If I could do the pattern matching, I could break it up to something more pleasant to the eye.
The rules for pattern matching are that if a variable X occurs in two subpatterns, as in {X, X}, or {X, [X]}, or similar, then they have to have the same value in both positions, but the matching of each subpattern is still done in the same input environment - bindings from one side do not carry over to the other. The equality check is conceptually done afterwards, as if you had matched on {X, X2} and added a guard X =:= X2. This means that your Length field in the tuple cannot be used as input to the binary pattern, not even if you make it the leftmost element.

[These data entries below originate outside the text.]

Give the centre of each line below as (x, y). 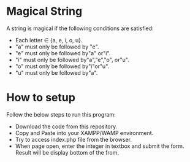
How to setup (41, 98)
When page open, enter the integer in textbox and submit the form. (100, 146)
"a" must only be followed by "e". (57, 47)
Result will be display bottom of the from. (67, 152)
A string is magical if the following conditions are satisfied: (80, 28)
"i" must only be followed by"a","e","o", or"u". (72, 60)
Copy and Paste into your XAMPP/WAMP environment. (84, 133)
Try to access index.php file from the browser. (73, 139)
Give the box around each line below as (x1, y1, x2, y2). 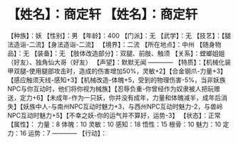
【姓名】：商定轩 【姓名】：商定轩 (7, 6, 198, 23)
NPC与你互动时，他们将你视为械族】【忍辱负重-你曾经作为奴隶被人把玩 (7, 84, 214, 93)
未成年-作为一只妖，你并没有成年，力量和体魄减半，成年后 (49, 93, 222, 101)
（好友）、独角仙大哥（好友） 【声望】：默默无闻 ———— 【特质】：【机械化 (7, 57, 225, 66)
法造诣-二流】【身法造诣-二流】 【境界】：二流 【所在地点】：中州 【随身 (7, 40, 215, 48)
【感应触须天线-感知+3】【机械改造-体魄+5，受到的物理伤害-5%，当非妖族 (7, 75, 226, 84)
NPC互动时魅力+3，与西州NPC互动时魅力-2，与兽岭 (69, 102, 223, 111)
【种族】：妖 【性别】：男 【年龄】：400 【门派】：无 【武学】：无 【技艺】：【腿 (7, 31, 232, 40)
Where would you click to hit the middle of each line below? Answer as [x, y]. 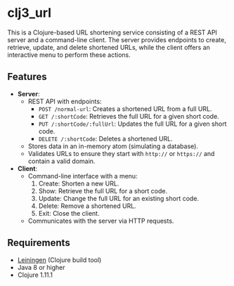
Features [27, 77]
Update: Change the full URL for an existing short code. [118, 198]
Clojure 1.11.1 [35, 275]
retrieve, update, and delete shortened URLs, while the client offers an [109, 47]
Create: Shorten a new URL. [79, 183]
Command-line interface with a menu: [83, 176]
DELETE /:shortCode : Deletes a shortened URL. [106, 138]
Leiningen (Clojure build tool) [59, 260]
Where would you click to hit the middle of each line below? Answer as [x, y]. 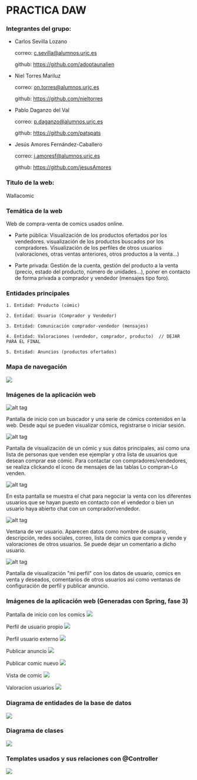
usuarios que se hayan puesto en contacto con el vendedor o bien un [90, 502]
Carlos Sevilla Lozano [41, 41]
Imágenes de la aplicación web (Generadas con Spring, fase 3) [97, 601]
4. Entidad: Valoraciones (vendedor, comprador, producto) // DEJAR [93, 337]
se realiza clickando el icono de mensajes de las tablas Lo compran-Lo [92, 466]
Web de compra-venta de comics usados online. [65, 224]
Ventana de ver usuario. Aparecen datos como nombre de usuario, [87, 531]
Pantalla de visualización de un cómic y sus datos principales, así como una [98, 448]
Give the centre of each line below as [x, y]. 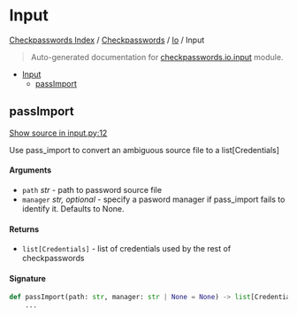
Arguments [30, 170]
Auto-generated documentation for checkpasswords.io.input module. [157, 57]
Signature [28, 278]
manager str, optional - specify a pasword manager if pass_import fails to [153, 199]
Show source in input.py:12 [58, 133]
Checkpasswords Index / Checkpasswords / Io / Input [107, 40]
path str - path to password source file [91, 189]
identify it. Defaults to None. [73, 208]
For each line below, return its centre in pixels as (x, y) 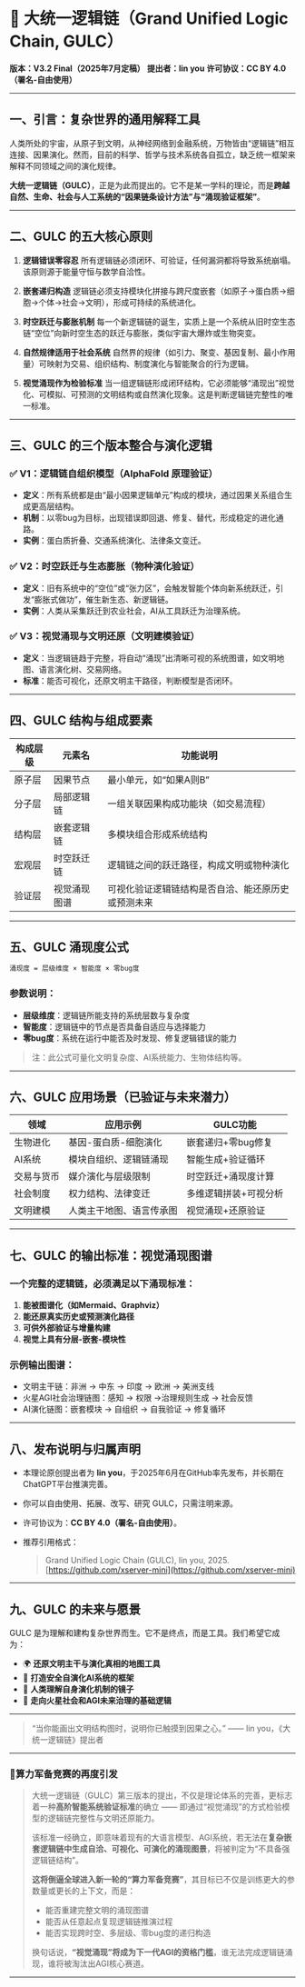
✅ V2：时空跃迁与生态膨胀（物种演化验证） (104, 566)
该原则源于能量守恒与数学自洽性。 (86, 271)
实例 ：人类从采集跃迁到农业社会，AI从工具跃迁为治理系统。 (134, 611)
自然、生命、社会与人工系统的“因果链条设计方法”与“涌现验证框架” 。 (138, 196)
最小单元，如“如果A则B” (159, 780)
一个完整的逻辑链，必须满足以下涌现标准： (103, 1283)
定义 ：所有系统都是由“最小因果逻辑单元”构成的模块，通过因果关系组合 (153, 495)
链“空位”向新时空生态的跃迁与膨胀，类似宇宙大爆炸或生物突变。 (142, 333)
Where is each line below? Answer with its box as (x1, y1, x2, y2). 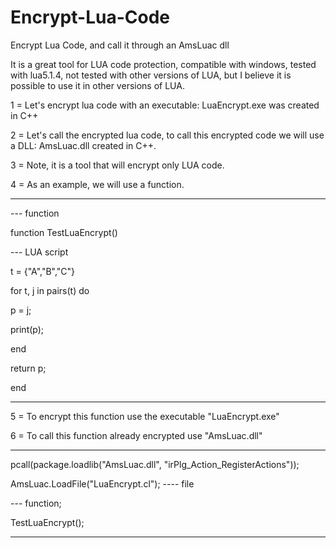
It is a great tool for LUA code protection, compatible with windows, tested (10, 58, 317, 70)
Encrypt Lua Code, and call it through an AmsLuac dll (10, 39, 230, 51)
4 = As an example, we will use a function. (10, 178, 185, 190)
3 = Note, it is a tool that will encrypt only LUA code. (10, 159, 225, 171)
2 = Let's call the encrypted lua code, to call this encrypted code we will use (10, 129, 325, 141)
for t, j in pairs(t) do (10, 284, 90, 296)
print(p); (10, 323, 45, 335)
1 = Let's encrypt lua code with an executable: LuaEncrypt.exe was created (10, 99, 320, 111)
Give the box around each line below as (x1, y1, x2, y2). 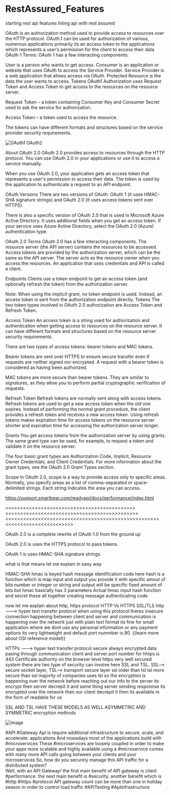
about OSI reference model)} (5, 635, 66, 641)
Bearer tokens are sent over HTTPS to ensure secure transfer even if (5, 353, 150, 360)
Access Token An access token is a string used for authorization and (5, 317, 150, 323)
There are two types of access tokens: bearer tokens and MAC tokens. (5, 343, 154, 349)
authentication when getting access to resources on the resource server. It (5, 323, 162, 329)
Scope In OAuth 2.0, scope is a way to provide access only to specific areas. (5, 474, 166, 480)
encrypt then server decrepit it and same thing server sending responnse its (5, 683, 166, 689)
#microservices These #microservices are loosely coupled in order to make (5, 740, 164, 746)
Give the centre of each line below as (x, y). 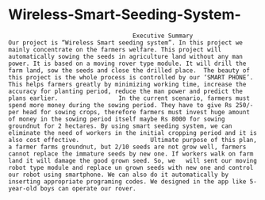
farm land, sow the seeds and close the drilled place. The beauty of (129, 70)
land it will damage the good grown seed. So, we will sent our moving (133, 160)
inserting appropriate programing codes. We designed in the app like (127, 181)
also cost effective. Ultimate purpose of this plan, (133, 140)
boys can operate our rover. (88, 188)
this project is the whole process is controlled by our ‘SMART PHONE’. (131, 77)
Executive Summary (163, 36)
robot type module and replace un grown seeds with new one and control (131, 167)
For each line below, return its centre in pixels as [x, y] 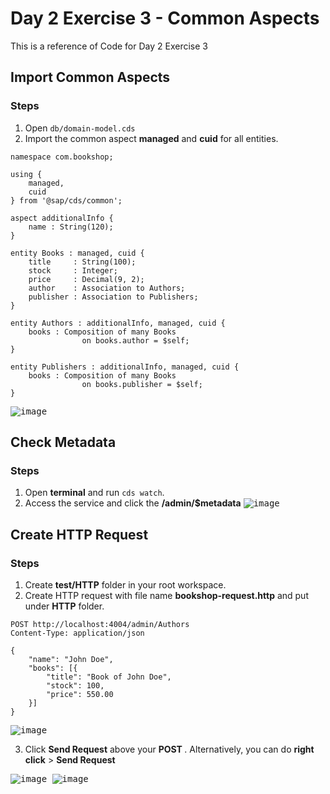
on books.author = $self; [135, 340]
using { [26, 174]
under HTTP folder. [64, 606]
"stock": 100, [75, 686]
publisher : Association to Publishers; [113, 297]
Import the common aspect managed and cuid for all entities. [151, 138]
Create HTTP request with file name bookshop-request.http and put [166, 595]
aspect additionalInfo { [62, 218]
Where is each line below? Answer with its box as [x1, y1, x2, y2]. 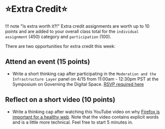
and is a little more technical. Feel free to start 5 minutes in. [12, 119, 133, 125]
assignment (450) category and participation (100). [5, 34, 111, 40]
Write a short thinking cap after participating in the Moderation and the [12, 71, 157, 77]
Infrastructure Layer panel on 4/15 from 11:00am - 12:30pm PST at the [12, 76, 159, 82]
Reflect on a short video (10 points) [5, 95, 115, 104]
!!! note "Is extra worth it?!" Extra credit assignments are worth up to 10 [5, 23, 150, 29]
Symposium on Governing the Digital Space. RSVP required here [12, 81, 144, 87]
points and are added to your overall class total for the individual [5, 28, 139, 34]
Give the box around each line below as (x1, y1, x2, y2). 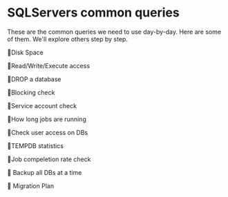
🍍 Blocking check (7, 88, 55, 96)
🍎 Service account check (7, 101, 77, 110)
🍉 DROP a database (7, 74, 61, 83)
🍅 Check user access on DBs (7, 128, 88, 136)
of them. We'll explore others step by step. (7, 34, 128, 43)
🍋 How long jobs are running (7, 115, 86, 123)
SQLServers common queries (7, 5, 180, 21)
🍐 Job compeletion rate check (7, 155, 91, 163)
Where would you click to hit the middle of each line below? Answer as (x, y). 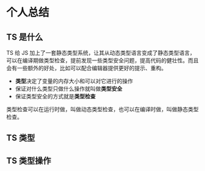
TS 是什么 (25, 37)
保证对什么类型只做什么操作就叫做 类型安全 (69, 89)
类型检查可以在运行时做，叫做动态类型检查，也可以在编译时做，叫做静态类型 (103, 109)
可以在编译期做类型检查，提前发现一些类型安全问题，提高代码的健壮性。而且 (103, 60)
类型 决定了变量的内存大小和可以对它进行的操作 (74, 81)
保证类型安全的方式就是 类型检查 (55, 96)
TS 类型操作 (29, 160)
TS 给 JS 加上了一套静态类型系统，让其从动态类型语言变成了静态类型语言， (101, 53)
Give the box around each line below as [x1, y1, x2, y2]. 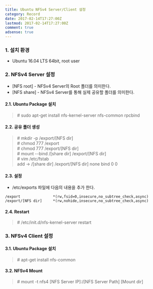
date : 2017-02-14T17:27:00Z [5, 16, 62, 21]
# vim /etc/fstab [17, 156, 50, 162]
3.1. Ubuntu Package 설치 [5, 245, 56, 251]
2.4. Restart [5, 209, 30, 215]
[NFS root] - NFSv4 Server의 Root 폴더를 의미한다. [12, 83, 111, 89]
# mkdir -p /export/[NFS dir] [17, 135, 74, 141]
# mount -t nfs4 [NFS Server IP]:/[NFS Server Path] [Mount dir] [17, 278, 143, 285]
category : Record [5, 12, 40, 17]
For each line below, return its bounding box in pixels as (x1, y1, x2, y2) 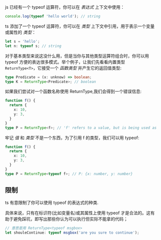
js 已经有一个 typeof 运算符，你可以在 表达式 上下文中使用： (5, 4, 125, 10)
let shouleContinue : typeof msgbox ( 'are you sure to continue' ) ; (5, 230, 139, 235)
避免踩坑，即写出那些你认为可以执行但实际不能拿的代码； (13, 216, 128, 222)
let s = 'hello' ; (5, 39, 40, 44)
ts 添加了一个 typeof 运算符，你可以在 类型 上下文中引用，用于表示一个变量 (5, 23, 155, 29)
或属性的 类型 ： (5, 29, 36, 35)
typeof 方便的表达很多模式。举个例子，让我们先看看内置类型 (5, 59, 125, 64)
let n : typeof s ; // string (5, 43, 62, 48)
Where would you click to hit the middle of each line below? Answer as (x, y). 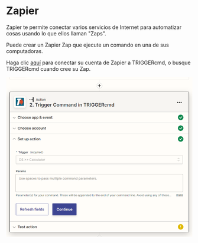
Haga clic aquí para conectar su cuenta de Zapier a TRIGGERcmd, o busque (98, 63)
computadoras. (25, 51)
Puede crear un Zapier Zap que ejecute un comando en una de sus (88, 45)
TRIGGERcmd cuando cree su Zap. (48, 68)
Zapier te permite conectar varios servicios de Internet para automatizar (94, 27)
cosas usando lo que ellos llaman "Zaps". (56, 33)
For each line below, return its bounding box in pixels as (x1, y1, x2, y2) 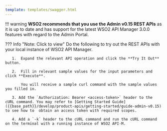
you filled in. (5, 86, 37, 91)
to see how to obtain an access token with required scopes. (5, 108, 137, 113)
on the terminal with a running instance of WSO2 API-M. (5, 121, 126, 126)
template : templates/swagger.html (5, 7, 77, 12)
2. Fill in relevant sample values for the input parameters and (11, 69, 153, 74)
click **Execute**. (5, 73, 46, 78)
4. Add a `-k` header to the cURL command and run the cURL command (11, 117, 157, 122)
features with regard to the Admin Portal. (5, 31, 89, 37)
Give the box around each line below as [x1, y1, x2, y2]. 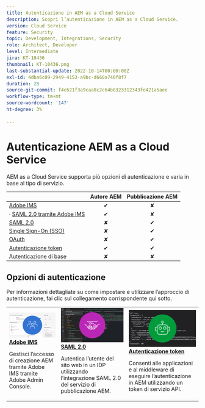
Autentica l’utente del [60, 355, 114, 362]
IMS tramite [9, 370, 38, 378]
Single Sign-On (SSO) [9, 227, 65, 235]
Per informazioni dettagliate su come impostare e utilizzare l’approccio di [6, 288, 190, 296]
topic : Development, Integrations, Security [6, 35, 121, 42]
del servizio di [60, 381, 96, 388]
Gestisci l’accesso [9, 351, 54, 358]
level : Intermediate [6, 49, 59, 55]
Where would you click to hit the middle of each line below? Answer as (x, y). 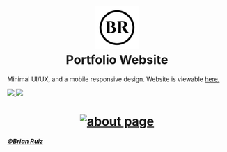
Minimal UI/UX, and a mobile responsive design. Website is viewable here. (113, 79)
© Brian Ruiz (25, 141)
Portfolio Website (117, 60)
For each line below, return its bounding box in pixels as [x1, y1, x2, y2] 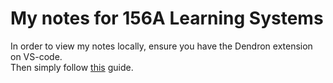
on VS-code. [10, 50, 63, 62]
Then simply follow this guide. [10, 61, 134, 73]
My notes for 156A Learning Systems [10, 7, 324, 30]
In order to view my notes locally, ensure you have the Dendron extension [10, 40, 313, 52]
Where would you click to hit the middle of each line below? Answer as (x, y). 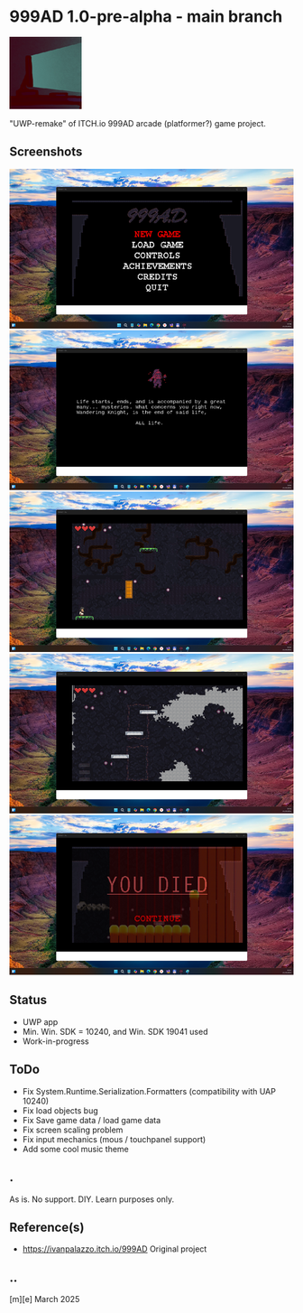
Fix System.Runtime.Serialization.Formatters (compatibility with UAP (149, 1091)
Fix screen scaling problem (73, 1130)
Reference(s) (47, 1227)
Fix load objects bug (60, 1110)
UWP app (40, 1021)
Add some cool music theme (75, 1149)
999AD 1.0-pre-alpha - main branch (146, 17)
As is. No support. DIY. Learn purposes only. (92, 1199)
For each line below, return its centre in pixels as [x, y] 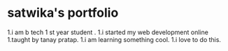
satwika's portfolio [63, 13]
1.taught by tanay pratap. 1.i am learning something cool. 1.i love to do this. [114, 39]
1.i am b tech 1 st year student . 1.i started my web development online [108, 32]
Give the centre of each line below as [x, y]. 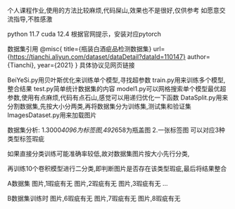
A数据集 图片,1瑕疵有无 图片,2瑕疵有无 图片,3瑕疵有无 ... [88, 183]
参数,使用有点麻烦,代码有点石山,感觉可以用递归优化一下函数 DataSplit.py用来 [118, 97]
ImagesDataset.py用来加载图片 [52, 115]
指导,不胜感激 [33, 19]
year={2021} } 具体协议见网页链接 [86, 65]
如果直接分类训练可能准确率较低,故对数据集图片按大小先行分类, [99, 154]
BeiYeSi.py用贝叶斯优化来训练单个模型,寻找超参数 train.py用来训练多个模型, [116, 80]
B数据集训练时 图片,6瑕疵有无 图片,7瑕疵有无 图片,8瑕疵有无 [94, 198]
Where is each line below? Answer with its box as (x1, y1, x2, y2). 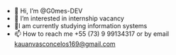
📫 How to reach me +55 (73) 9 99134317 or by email (13, 30, 169, 38)
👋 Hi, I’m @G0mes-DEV (13, 7, 83, 15)
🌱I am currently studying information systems (13, 22, 148, 30)
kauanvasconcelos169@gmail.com (13, 39, 116, 48)
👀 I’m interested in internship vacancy (13, 14, 124, 23)
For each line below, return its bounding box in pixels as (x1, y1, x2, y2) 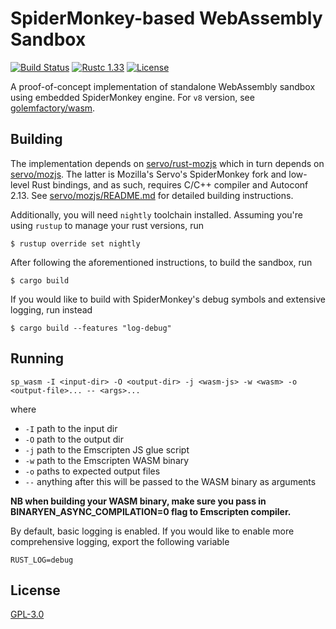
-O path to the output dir (24, 433, 125, 445)
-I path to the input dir (24, 422, 118, 434)
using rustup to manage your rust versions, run (10, 219, 205, 231)
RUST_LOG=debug (10, 555, 74, 565)
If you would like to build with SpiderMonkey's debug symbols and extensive (10, 293, 326, 305)
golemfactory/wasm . (10, 102, 96, 114)
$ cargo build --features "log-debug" (10, 323, 172, 333)
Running (10, 350, 65, 367)
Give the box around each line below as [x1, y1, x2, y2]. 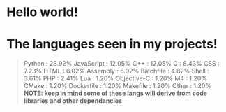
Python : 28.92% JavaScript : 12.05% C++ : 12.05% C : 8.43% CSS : [23, 59, 220, 68]
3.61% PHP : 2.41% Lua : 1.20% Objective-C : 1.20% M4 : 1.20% [23, 74, 207, 83]
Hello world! [6, 4, 78, 20]
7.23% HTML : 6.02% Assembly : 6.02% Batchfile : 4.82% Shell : [23, 67, 210, 76]
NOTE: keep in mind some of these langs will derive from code [23, 89, 207, 98]
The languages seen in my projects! [6, 36, 218, 52]
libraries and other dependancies [23, 97, 123, 105]
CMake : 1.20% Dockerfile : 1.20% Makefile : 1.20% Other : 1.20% [23, 82, 212, 90]
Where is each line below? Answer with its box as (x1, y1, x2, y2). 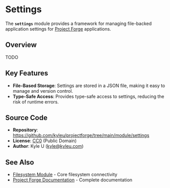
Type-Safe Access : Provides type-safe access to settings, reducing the (12, 93, 164, 99)
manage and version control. (12, 88, 73, 94)
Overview (5, 41, 37, 49)
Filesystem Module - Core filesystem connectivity (12, 172, 117, 178)
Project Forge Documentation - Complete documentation (12, 177, 133, 183)
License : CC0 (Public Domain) (12, 138, 77, 144)
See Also (5, 158, 34, 167)
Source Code (5, 113, 47, 122)
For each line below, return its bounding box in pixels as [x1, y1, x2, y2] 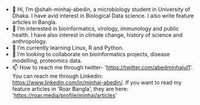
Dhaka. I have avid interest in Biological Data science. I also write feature [12, 12, 195, 19]
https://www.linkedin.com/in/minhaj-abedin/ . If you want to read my [12, 79, 182, 86]
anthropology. [12, 38, 47, 45]
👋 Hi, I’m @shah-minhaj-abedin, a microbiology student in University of [12, 6, 190, 13]
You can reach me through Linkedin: [12, 72, 103, 80]
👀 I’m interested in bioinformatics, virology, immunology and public [12, 25, 179, 32]
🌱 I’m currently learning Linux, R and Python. [12, 44, 124, 51]
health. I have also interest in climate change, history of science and [12, 31, 183, 39]
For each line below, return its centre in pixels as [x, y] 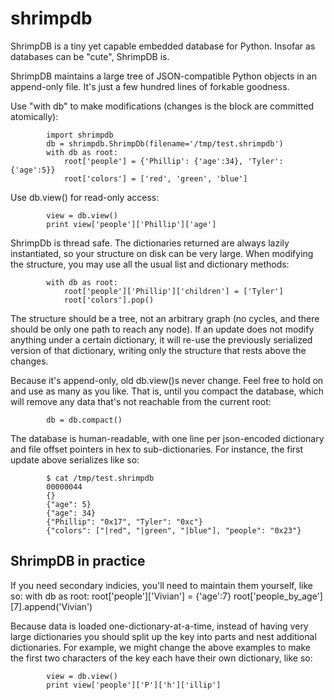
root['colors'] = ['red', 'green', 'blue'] [155, 178]
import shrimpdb [80, 135]
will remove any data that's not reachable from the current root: [141, 401]
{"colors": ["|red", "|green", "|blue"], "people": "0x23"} [174, 530]
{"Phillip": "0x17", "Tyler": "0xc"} [124, 522]
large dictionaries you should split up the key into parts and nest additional [163, 636]
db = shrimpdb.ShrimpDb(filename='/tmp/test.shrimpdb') [165, 143]
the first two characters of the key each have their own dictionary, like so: [161, 658]
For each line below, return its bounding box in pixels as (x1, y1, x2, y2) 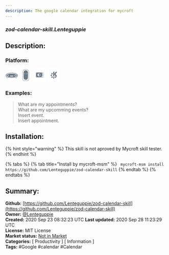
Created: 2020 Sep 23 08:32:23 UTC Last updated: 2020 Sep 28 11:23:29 (5, 217, 162, 223)
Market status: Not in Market (5, 233, 67, 239)
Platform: (5, 57, 29, 64)
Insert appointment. (17, 118, 60, 124)
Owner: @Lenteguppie (5, 211, 54, 217)
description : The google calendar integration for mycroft (5, 8, 134, 13)
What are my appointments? (17, 101, 78, 107)
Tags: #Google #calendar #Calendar (5, 244, 83, 250)
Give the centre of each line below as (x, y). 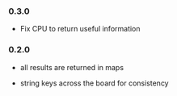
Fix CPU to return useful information (80, 29)
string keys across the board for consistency (94, 83)
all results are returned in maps (72, 67)
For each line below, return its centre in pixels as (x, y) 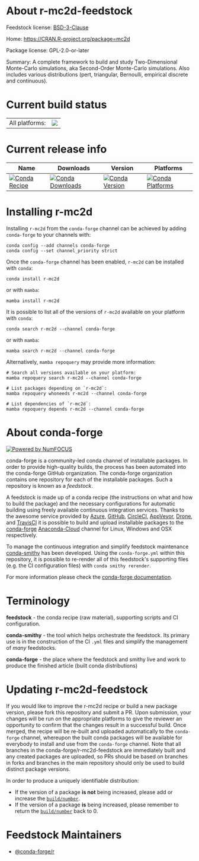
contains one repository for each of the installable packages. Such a (89, 479)
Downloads (74, 168)
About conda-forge (54, 432)
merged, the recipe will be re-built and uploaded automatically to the (90, 731)
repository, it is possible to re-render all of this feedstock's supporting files (97, 559)
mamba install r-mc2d (33, 301)
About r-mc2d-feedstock (70, 11)
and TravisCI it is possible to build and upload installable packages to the (95, 522)
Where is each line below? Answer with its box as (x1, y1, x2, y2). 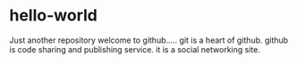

However, within a binary pattern, variables bound in a field can be used in other fields following it, left-to-right. Therefore, the following works (using a leading 32-bit size field in the binary):
1> <<Length:32, A:Length/binary, Rest/binary>> = <<0,0,0,3,1,2,3,4,5>>.
<<0,0,0,3,1,2,3,4,5>>
2> A.
<<1,2,3>>
3> Rest.
<<4,5>>
I've run into this before. There is some weirdness between what is happening inside binary syntax and what happens during unification (matching). I suspect that it is just that binary syntax and matching occur at different times in the VM somewhere (we don't know which Length is failing to get assigned -- maybe binary matching is always first in evaluation, so Length is still meaningless). I was once going to dig in and find out, but then I realized that I never really needed to solve this problem -- which might be why it was never "solved".
Fortunately, this won't stop you with whatever you are doing.
Unfortunately, we can't really help further unless you explain the context in which you think this kind of a match is a good idea (you are having an X-Y problem).
In binary parsing you can always force the situation to be one of the following:
Have a fixed-sized header at the beginning of the binary message that tells you the next size element you need (and from there that can continue as a chain of associations endlessly)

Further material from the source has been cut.